Data records
——————————

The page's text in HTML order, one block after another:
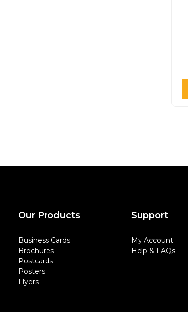
Our Products
Business Cards
Brochures
Postcards
Posters
Flyers
Support
My Account
Help & FAQs
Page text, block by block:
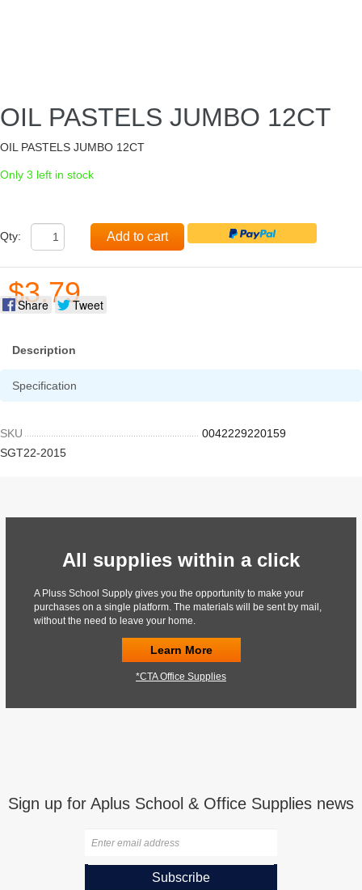
OIL PASTELS JUMBO 12CT
OIL PASTELS JUMBO 12CT
Only 3 left in stock
$3.79
Qty: Add to cart
Share Tweet
Description
Specification
SKU
0042229220159
SGT22-2015
All supplies within a click
A Pluss School Supply gives you the opportunity to make your
purchases on a single platform. The materials will be sent by mail,
without the need to leave your home.
Learn More
*CTA Office Supplies
Sign up for Aplus School & Office Supplies news
Subscribe
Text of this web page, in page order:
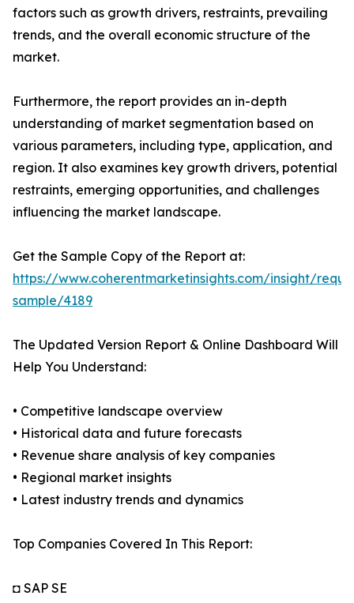
factors such as growth drivers, restraints, prevailing
trends, and the overall economic structure of the
market.
Furthermore, the report provides an in-depth
understanding of market segmentation based on
various parameters, including type, application, and
region. It also examines key growth drivers, potential
restraints, emerging opportunities, and challenges
influencing the market landscape.
Get the Sample Copy of the Report at:
https://www.coherentmarketinsights.com/insight/
sample/4189
The Updated Version Report & Online Dashboard Will
Help You Understand:
• Competitive landscape overview
• Historical data and future forecasts
• Revenue share analysis of key companies
• Regional market insights
• Latest industry trends and dynamics
Top Companies Covered In This Report:
◘ SAP SE
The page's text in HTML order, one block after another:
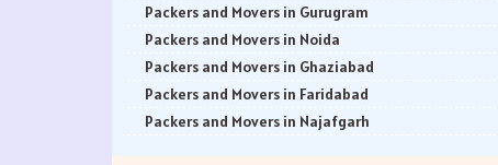
Packers and Movers in Gurugram
Packers and Movers in Noida
Packers and Movers in Ghaziabad
Packers and Movers in Faridabad
Packers and Movers in Najafgarh
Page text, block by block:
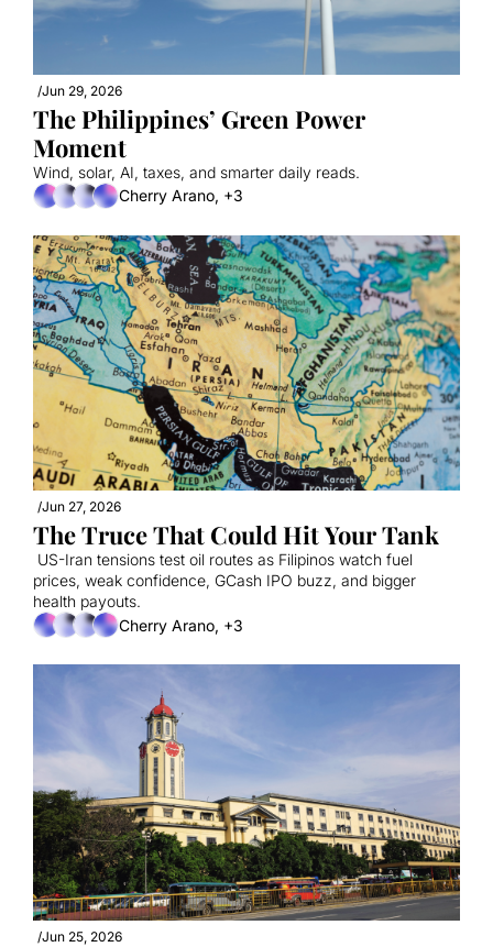
/Jun 29, 2026
The Philippines’ Green Power
Moment
Wind, solar, AI, taxes, and smarter daily reads.
Cherry Arano, +3
/Jun 27, 2026
The Truce That Could Hit Your Tank
US-Iran tensions test oil routes as Filipinos watch fuel
prices, weak confidence, GCash IPO buzz, and bigger
health payouts.
Cherry Arano, +3
/Jun 25, 2026
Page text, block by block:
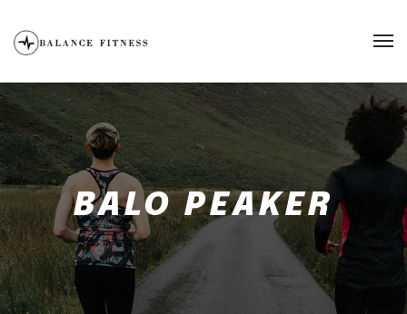
BALO PEAKER
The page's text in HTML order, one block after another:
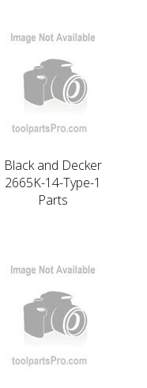
Black and Decker
2665K-14-Type-1
Parts
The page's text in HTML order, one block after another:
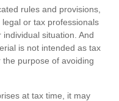
rules and provisions,
legal or tax professionals
situation. And
is not intended as tax
purpose of avoiding
at tax time, it may
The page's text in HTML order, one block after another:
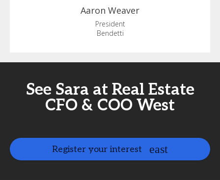
Aaron Weaver
President
Bendetti
See Sara at Real Estate
CFO & COO West
Register your interest
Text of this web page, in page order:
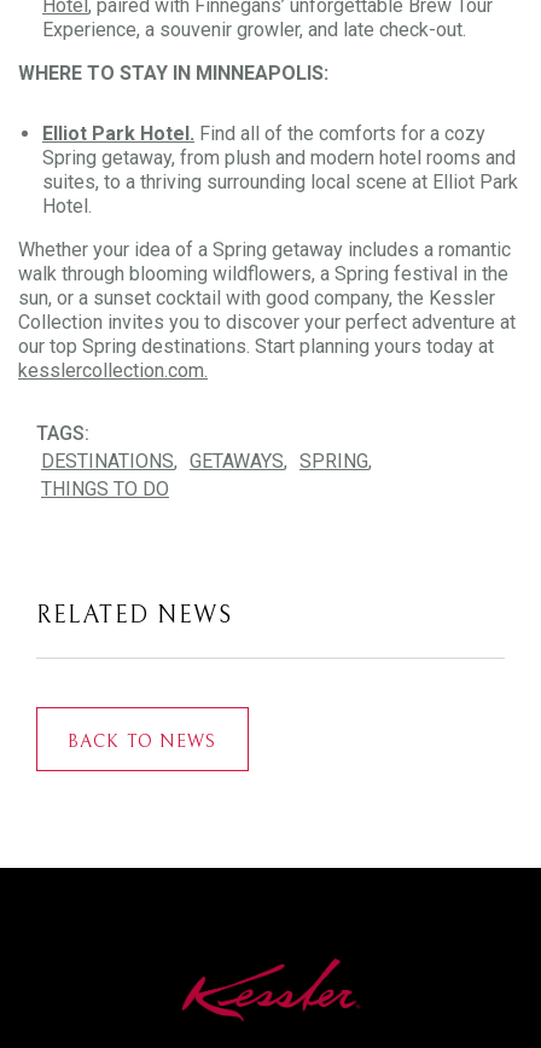
Hotel, paired with Finnegans’ unforgettable Brew Tour
Experience, a souvenir growler, and late check-out.
WHERE TO STAY IN MINNEAPOLIS:
Elliot Park Hotel. Find all of the comforts for a cozy
Spring getaway, from plush and modern hotel rooms and
suites, to a thriving surrounding local scene at Elliot Park
Hotel.
Whether your idea of a Spring getaway includes a romantic
walk through blooming wildflowers, a Spring festival in the
sun, or a sunset cocktail with good company, the Kessler
Collection invites you to discover your perfect adventure at
our top Spring destinations. Start planning yours today at
kesslercollection.com.
TAGS:
DESTINATIONS
GETAWAYS
SPRING
THINGS TO DO
RELATED NEWS
BACK TO NEWS
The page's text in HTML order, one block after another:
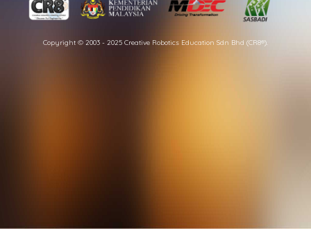
Copyright © 2003 - 2025 Creative Robotics Education Sdn Bhd (CR8®).
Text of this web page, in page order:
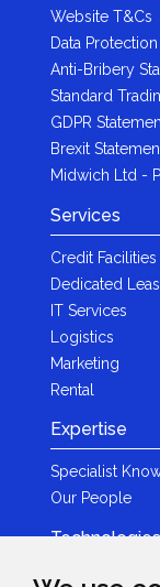
Website T&Cs
Data Protection
Anti-Bribery
Standard
GDPR
Brexit
Midwich Ltd -
Services
Credit Facilities
Dedicated
IT Services
Logistics
Marketing
Rental
Expertise
Specialist
Our People
Technologies
Brands
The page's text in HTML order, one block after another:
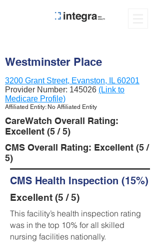
Westminster Place
3200 Grant Street, Evanston, IL 60201
Provider Number: 145026 (Link to
Medicare Profile)
Affiliated Entity: No Affiliated Entity
CareWatch Overall Rating:
Excellent (5 / 5)
CMS Overall Rating: Excellent (5 /
5)
CMS Health Inspection (15%)
Excellent (5 / 5)
This facility’s health inspection rating
was in the top 10% for all skilled
nursing facilities nationally.
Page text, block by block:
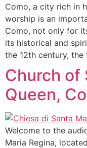
Como, a city rich in
worship is an
Como, not only for
its historical and
the 12th century,
Church of
Queen,
Welcome to the
Maria Regina,
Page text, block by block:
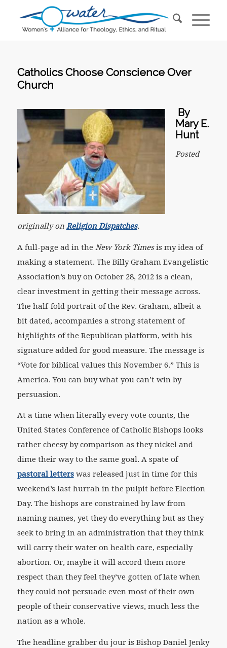
Catholics Choose Conscience Over
Church
By
Mary E.
Hunt
Posted
originally on Religion Dispatches.
A full-page ad in the New York Timesis my idea of
making a statement. The Billy Graham Evangelistic
Association’s buy on October 28, 2012 is a clean,
clear investment in getting their message across.
The half-fold portrait of the Rev. Graham, albeit a
bit dated, accompanies a strong statement of
highlights of the Republican platform, with his
signature added for good measure. The message is
“Vote for biblical values this November 6.” This is
America. You can buy what you can’t win by
persuasion.
At a time when literally every vote counts, the
United States Conference of Catholic Bishops looks
rather cheesy by comparison as they nickel and
dime their way to the same goal. A spate of
pastoral letterswas released just in time for this
weekend’s last hurrah in the pulpit before Election
Day. The bishops are constrained by law from
naming names, yet they do everything but as they
seek to bring in an administration that they think
will carry their water on health care, especially
abortion. Or, maybe it will accord them more
respect than they feel they’ve gotten of late when
they could not persuade even most of their own
people of their conservative views, much less the
nation as a whole.
The headline grabber du jour is Bishop Daniel Jenky
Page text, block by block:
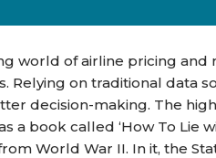
world of airline pricing
Relying on traditional data
decision-making. The
a book called ‘How To Lie
World War II. In it, the
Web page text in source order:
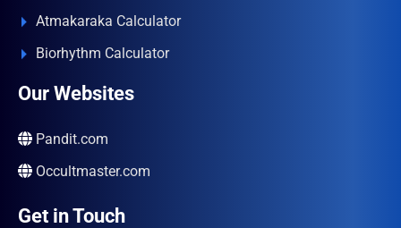
Atmakaraka Calculator
Biorhythm Calculator
Our Websites
Pandit.com
Occultmaster.com
Get in Touch
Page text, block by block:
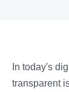
In today's
transparent
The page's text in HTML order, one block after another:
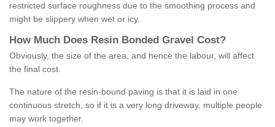
restricted surface roughness due to the smoothing process and
might be slippery when wet or icy.
How M uch Does Resin Bonded Gravel Cost?
Obviously, the size of the area, and hence the labour, will affect
the final cost.
The nature of the resin-bound paving is that it is laid in one
continuous stretch, so if it is a very long driveway, multiple people
may work together.
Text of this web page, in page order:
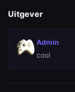
Uitgever
Admin
cool
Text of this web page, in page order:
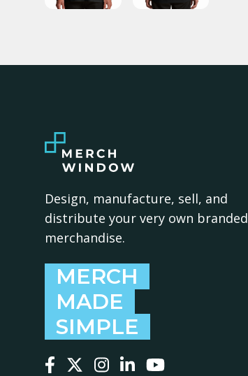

——————————

• **Problem to solve**
Every record above must be copied exactly; none of the pictures belong in the copy.

• **Output**
The page's text in HTML order, one block after another:
Our Products
Business Cards
Brochures
Postcards
Posters
Flyers
Support
My Account
Help & FAQs
Page text, block by block:
OIL PASTELS JUMBO 12CT
OIL PASTELS JUMBO 12CT
Only 3 left in stock
$3.79
Qty: Add to cart
Share Tweet
Description
Specification
SKU
0042229220159
SGT22-2015
All supplies within a click
A Pluss School Supply gives you the opportunity to make your
purchases on a single platform. The materials will be sent by mail,
without the need to leave your home.
Learn More
*CTA Office Supplies
Sign up for Aplus School & Office Supplies news
Subscribe
Text of this web page, in page order:
factors such as growth drivers, restraints, prevailing
trends, and the overall economic structure of the
market.
Furthermore, the report provides an in-depth
understanding of market segmentation based on
various parameters, including type, application, and
region. It also examines key growth drivers, potential
restraints, emerging opportunities, and challenges
influencing the market landscape.
Get the Sample Copy of the Report at:
https://www.coherentmarketinsights.com/insight/
sample/4189
The Updated Version Report & Online Dashboard Will
Help You Understand:
• Competitive landscape overview
• Historical data and future forecasts
• Revenue share analysis of key companies
• Regional market insights
• Latest industry trends and dynamics
Top Companies Covered In This Report:
◘ SAP SE
The page's text in HTML order, one block after another:
Packers and Movers in Gurugram
Packers and Movers in Noida
Packers and Movers in Ghaziabad
Packers and Movers in Faridabad
Packers and Movers in Najafgarh
Page text, block by block:
/Jun 29, 2026
The Philippines’ Green Power
Moment
Wind, solar, AI, taxes, and smarter daily reads.
Cherry Arano, +3
/Jun 27, 2026
The Truce That Could Hit Your Tank
US-Iran tensions test oil routes as Filipinos watch fuel
prices, weak confidence, GCash IPO buzz, and bigger
health payouts.
Cherry Arano, +3
/Jun 25, 2026
Page text, block by block:
BALO PEAKER
The page's text in HTML order, one block after another:
Black and Decker
2665K-14-Type-1
Parts
The page's text in HTML order, one block after another:
rules and provisions,
legal or tax professionals
situation. And
is not intended as tax
purpose of avoiding
at tax time, it may
The page's text in HTML order, one block after another:
Aaron Weaver
President
Bendetti
See Sara at Real Estate
CFO & COO West
Register your interest
Text of this web page, in page order:
Hotel, paired with Finnegans’ unforgettable Brew Tour
Experience, a souvenir growler, and late check-out.
WHERE TO STAY IN MINNEAPOLIS:
Elliot Park Hotel. Find all of the comforts for a cozy
Spring getaway, from plush and modern hotel rooms and
suites, to a thriving surrounding local scene at Elliot Park
Hotel.
Whether your idea of a Spring getaway includes a romantic
walk through blooming wildflowers, a Spring festival in the
sun, or a sunset cocktail with good company, the Kessler
Collection invites you to discover your perfect adventure at
our top Spring destinations. Start planning yours today at
kesslercollection.com.
TAGS:
DESTINATIONS
GETAWAYS
SPRING
THINGS TO DO
RELATED NEWS
BACK TO NEWS
The page's text in HTML order, one block after another:
Copyright © 2003 - 2025 Creative Robotics Education Sdn Bhd (CR8®).
Text of this web page, in page order:
Website T&Cs
Data Protection
Anti-Bribery
Standard
GDPR
Brexit
Midwich Ltd -
Services
Credit Facilities
Dedicated
IT Services
Logistics
Marketing
Rental
Expertise
Specialist
Our People
Technologies
Brands
The page's text in HTML order, one block after another:
Westminster Place
3200 Grant Street, Evanston, IL 60201
Provider Number: 145026 (Link to
Medicare Profile)
Affiliated Entity: No Affiliated Entity
CareWatch Overall Rating:
Excellent (5 / 5)
CMS Overall Rating: Excellent (5 /
5)
CMS Health Inspection (15%)
Excellent (5 / 5)
This facility’s health inspection rating
was in the top 10% for all skilled
nursing facilities nationally.
Page text, block by block:
Como, a city rich in
worship is an
Como, not only for
its historical and
the 12th century,
Church of
Queen,
Welcome to the
Maria Regina,
Page text, block by block:
Catholics Choose Conscience Over
Church
By
Mary E.
Hunt
Posted
originally on Religion Dispatches.
A full-page ad in the New York Timesis my idea of
making a statement. The Billy Graham Evangelistic
Association’s buy on October 28, 2012 is a clean,
clear investment in getting their message across.
The half-fold portrait of the Rev. Graham, albeit a
bit dated, accompanies a strong statement of
highlights of the Republican platform, with his
signature added for good measure. The message is
“Vote for biblical values this November 6.” This is
America. You can buy what you can’t win by
persuasion.
At a time when literally every vote counts, the
United States Conference of Catholic Bishops looks
rather cheesy by comparison as they nickel and
dime their way to the same goal. A spate of
pastoral letterswas released just in time for this
weekend’s last hurrah in the pulpit before Election
Day. The bishops are constrained by law from
naming names, yet they do everything but as they
seek to bring in an administration that they think
will carry their water on health care, especially
abortion. Or, maybe it will accord them more
respect than they feel they’ve gotten of late when
they could not persuade even most of their own
people of their conservative views, much less the
nation as a whole.
The headline grabber du jour is Bishop Daniel Jenky
Page text, block by block:
world of airline pricing
Relying on traditional data
decision-making. The
a book called ‘How To Lie
World War II. In it, the
Web page text in source order:
Atmakaraka Calculator
Biorhythm Calculator
Our Websites
Pandit.com
Occultmaster.com
Get in Touch
Page text, block by block:
In today's
transparent
The page's text in HTML order, one block after another:
restricted surface roughness due to the smoothing process and
might be slippery when wet or icy.
How M uch Does Resin Bonded Gravel Cost?
Obviously, the size of the area, and hence the labour, will affect
the final cost.
The nature of the resin-bound paving is that it is laid in one
continuous stretch, so if it is a very long driveway, multiple people
may work together.
Text of this web page, in page order:
Uitgever
Admin
cool
Text of this web page, in page order:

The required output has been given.